The question is, how do I stop it from following my character

//build

//I created many comments cuz this part would be confusing!

//buildInit if its initiated it would draw
if(buildInit==false || buildInit==true)
{
    //contol ro make it on
    if(input.isKeyDown(Input.KEY_B))
    {//buildInit is to enable the build inventory (The player can choose)  
        buildInit=true; 
        //What buildings


    }
        if(buildInit==true)
    {

        if(input.isKeyDown(Input.KEY_1))
        {
            supply=true;
        }

    }

    //Put it down!!!
    if(supply==true)
    {
                //this would stop it from following and stop there FOREVER
        if(input.isKeyDown(Input.KEY_SPACE))
        {
            stopCarry=true;
        }
    }

}
//TO stop carry
if(stopCarry==true)
{
       //I don't know how to do this part.
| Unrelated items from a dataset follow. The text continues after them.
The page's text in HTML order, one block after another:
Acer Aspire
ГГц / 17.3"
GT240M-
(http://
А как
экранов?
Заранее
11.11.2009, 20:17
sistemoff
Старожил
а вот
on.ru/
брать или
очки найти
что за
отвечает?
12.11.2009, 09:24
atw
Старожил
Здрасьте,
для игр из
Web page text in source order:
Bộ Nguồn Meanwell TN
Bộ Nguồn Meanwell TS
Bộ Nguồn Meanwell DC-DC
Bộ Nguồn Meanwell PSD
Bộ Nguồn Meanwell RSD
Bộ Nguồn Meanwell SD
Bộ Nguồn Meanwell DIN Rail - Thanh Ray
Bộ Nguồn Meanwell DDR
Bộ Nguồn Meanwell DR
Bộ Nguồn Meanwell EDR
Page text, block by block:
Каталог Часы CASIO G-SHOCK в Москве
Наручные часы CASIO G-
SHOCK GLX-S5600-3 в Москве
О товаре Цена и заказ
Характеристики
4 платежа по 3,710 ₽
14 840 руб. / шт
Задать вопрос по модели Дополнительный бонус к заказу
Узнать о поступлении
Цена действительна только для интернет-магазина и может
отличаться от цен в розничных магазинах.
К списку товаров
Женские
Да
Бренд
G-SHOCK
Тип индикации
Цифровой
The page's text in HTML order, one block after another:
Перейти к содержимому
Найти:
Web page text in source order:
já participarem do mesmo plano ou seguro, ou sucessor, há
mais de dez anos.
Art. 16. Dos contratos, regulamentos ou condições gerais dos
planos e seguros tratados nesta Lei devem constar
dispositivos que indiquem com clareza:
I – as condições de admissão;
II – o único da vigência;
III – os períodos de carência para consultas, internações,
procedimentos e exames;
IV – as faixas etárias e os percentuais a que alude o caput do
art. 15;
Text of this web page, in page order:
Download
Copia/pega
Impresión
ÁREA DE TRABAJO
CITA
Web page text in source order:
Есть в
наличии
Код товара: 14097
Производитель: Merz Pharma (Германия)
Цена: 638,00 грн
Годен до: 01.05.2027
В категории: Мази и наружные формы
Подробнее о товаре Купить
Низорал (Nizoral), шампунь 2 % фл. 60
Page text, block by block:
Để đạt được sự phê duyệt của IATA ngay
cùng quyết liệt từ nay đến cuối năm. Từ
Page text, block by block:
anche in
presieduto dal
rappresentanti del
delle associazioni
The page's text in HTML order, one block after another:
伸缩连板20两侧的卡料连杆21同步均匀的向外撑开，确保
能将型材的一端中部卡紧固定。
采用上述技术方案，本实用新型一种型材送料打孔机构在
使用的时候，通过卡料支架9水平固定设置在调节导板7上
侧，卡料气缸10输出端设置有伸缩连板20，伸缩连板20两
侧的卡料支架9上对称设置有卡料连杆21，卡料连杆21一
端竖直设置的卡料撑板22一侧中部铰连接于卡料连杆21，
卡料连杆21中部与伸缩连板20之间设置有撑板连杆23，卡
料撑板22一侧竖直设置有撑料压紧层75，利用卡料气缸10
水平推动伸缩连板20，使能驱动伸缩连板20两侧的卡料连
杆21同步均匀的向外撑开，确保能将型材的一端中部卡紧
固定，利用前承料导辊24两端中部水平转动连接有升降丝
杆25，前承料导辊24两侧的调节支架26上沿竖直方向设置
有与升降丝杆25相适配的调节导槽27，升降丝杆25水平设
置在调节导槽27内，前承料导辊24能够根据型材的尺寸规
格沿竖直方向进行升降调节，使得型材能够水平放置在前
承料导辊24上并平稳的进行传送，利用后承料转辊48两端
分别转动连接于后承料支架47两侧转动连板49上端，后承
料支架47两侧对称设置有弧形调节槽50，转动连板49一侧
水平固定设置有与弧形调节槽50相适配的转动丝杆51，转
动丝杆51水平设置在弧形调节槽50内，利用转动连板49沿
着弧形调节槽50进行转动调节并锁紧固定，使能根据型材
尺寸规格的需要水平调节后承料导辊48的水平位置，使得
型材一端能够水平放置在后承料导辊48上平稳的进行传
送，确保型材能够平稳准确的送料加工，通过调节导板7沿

I tried to do many ways but I couldn't get //it!

}

The Booleans are here

//building
boolean buildInit = false;
//
boolean supply = false;
boolean stopCarry = false;

Image: ` //build if(buildInit==true) { Build.draw(100,20); }

  if(supply==true)
  {//shiftX is my character also shiftY
      SupplyImg.draw(shiftX, shiftY);
  }
  if(stopCarry==true)
  {//stayX and stayY is the place for the building to stay. I don't know how to do this

      SupplyImg.draw(stayX, stayY);
  }

`

The cord as you see, the map is moving, not my character!
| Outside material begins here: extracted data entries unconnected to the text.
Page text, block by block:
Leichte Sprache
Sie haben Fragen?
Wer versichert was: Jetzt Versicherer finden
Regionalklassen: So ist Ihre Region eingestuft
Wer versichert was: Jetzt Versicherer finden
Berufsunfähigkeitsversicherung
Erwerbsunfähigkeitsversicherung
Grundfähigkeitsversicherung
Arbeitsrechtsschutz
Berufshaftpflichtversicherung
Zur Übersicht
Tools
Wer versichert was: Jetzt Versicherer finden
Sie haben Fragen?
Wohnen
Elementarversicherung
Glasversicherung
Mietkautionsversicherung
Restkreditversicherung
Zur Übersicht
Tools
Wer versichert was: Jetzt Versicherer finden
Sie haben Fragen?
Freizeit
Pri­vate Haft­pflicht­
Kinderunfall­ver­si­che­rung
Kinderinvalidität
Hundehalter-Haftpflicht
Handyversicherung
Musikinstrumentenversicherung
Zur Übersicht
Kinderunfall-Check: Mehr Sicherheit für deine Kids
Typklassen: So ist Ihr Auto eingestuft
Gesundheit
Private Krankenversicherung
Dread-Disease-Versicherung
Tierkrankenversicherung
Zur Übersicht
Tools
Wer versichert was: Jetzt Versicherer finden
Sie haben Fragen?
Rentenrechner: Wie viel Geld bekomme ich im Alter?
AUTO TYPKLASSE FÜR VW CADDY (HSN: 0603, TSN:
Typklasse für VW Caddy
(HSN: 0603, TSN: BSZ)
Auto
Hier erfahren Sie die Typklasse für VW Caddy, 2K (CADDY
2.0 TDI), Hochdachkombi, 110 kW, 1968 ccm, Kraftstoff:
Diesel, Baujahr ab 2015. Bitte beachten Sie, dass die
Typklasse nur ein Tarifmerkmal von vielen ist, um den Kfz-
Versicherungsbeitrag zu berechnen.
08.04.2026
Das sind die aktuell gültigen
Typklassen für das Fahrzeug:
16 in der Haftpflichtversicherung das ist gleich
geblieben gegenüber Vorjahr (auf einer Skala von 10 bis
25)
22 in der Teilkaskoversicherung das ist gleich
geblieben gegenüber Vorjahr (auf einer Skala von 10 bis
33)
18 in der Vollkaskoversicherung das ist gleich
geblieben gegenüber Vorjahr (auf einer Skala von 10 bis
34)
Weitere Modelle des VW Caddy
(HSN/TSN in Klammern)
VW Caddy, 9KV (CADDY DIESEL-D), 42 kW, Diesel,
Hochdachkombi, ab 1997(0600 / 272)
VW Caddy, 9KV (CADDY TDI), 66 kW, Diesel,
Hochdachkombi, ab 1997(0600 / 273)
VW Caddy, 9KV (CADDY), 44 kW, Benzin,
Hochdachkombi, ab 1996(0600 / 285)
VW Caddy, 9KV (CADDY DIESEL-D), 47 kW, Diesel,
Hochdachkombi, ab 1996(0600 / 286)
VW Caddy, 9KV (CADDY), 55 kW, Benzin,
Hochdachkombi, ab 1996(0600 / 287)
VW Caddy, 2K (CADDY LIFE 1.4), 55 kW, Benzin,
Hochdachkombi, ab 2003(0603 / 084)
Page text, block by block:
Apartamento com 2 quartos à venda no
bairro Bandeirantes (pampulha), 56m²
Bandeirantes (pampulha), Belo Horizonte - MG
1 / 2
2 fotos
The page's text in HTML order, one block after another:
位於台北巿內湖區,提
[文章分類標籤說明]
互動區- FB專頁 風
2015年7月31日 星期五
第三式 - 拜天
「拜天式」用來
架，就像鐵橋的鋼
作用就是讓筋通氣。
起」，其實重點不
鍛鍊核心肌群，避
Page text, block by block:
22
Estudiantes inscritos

float probePositionX = 0; //this is the pos for the maps
float probePositionY = 0;
float shiftX = probePositionX + 700;//this is the pos for my character
float shiftY = probePositionY + 400;

For stayX and stayY, I don't know the code for the building to stop following

These are experiments:

    float stayX = probePositionX + shiftX;
float stayY = probePositionY + shiftY;

I don't know which one should I write the code. And how do I make the Image stop following me? My opinion is shiftX and shiftY. I will add you to my credits in my game.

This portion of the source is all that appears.